## Goal of the exercise
For the listing below, the answer is an exact retyping of the lines from the one with "Ascendant Wealth Partners of RBC Dominion" through the one with "PQE levels are", both included, without pictures.

## Data
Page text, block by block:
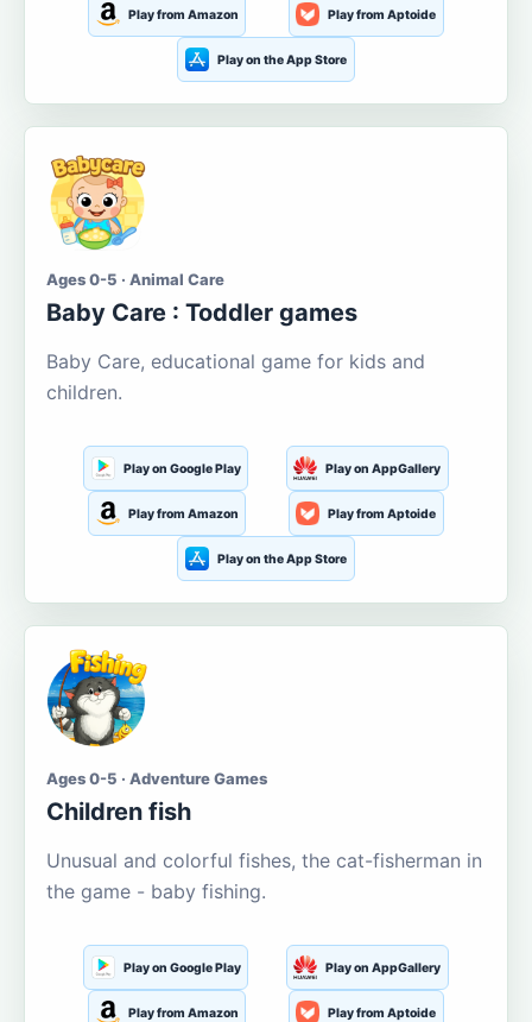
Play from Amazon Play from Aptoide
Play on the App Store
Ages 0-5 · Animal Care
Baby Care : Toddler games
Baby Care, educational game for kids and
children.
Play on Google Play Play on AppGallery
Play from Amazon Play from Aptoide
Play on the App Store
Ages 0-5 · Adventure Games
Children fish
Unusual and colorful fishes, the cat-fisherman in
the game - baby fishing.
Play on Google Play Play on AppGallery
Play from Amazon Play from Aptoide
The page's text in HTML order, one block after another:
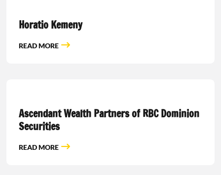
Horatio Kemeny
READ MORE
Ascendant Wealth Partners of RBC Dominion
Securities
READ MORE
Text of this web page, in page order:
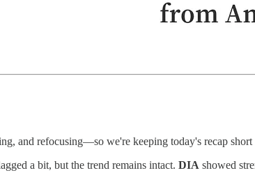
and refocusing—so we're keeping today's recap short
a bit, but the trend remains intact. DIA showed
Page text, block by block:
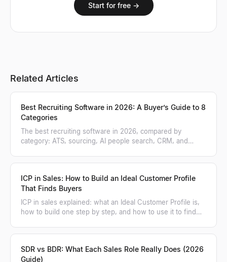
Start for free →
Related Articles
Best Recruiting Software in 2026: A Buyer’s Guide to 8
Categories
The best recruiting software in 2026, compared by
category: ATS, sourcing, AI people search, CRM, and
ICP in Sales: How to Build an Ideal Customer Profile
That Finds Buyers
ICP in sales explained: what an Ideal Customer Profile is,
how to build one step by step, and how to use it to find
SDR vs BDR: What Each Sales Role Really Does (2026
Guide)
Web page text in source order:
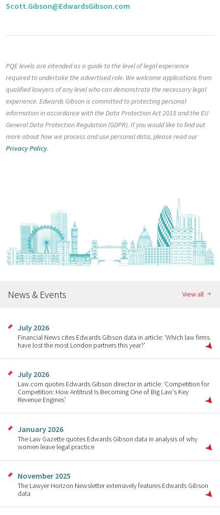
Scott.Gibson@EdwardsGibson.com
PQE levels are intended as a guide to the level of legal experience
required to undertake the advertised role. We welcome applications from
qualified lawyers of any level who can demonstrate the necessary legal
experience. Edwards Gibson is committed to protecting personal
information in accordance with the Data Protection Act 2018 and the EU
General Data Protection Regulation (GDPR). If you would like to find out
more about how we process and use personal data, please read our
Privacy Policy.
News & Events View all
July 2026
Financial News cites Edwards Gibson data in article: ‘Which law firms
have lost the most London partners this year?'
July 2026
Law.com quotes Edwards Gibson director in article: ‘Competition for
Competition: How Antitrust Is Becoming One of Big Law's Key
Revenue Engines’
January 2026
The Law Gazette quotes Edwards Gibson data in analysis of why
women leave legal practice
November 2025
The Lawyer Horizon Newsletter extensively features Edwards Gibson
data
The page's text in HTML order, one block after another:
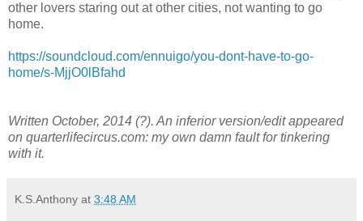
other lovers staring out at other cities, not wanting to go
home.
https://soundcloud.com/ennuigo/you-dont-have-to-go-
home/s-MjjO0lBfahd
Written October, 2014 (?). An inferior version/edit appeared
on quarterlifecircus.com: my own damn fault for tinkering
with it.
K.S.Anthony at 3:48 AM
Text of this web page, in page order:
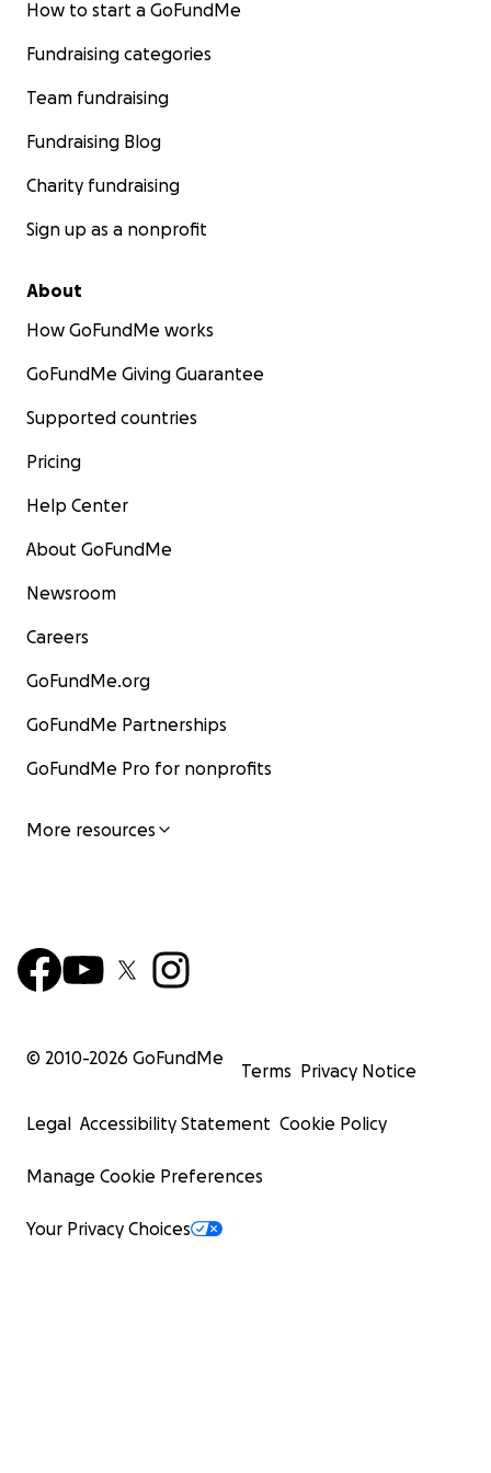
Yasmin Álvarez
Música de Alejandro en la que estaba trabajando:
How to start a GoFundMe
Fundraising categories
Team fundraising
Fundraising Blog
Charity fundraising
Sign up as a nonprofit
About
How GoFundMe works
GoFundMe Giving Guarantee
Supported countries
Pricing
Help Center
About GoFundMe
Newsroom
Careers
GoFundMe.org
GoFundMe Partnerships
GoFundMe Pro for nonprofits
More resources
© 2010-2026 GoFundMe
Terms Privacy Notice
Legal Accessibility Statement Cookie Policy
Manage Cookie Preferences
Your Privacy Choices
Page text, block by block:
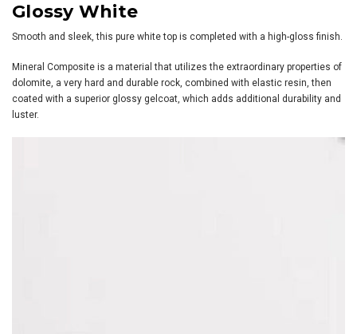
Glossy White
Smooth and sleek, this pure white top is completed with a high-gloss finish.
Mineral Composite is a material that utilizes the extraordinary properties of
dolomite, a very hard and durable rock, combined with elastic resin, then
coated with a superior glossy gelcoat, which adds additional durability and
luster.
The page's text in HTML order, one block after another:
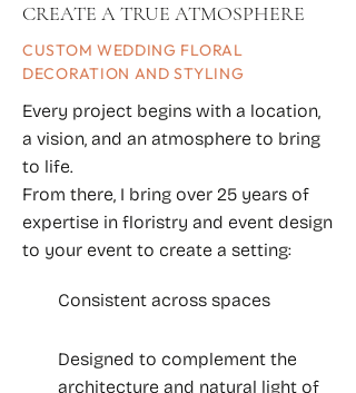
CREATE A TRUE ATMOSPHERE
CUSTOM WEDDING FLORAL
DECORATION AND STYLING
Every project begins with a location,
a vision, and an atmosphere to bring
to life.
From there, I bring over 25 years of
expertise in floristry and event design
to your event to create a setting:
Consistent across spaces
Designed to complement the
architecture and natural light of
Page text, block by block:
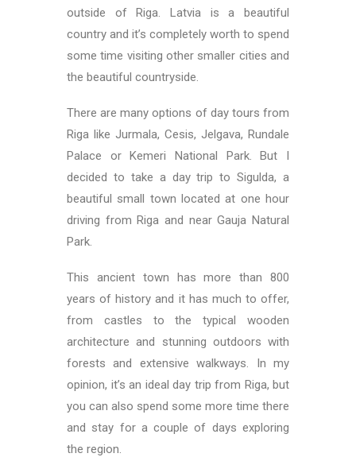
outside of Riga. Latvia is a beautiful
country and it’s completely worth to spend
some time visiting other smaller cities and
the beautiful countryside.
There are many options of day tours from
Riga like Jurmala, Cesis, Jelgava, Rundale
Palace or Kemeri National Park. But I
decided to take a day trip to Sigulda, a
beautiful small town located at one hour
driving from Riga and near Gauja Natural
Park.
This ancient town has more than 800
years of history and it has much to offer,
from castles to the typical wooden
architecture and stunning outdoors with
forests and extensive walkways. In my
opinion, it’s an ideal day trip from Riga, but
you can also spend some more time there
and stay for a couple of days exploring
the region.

## Problem solution
Ascendant Wealth Partners of RBC Dominion
Securities
READ MORE
Text of this web page, in page order:
and refocusing—so we're keeping today's recap short
a bit, but the trend remains intact. DIA showed
Page text, block by block:
Start for free →
Related Articles
Best Recruiting Software in 2026: A Buyer’s Guide to 8
Categories
The best recruiting software in 2026, compared by
category: ATS, sourcing, AI people search, CRM, and
ICP in Sales: How to Build an Ideal Customer Profile
That Finds Buyers
ICP in sales explained: what an Ideal Customer Profile is,
how to build one step by step, and how to use it to find
SDR vs BDR: What Each Sales Role Really Does (2026
Guide)
Web page text in source order:
Scott.Gibson@EdwardsGibson.com
PQE levels are intended as a guide to the level of legal experience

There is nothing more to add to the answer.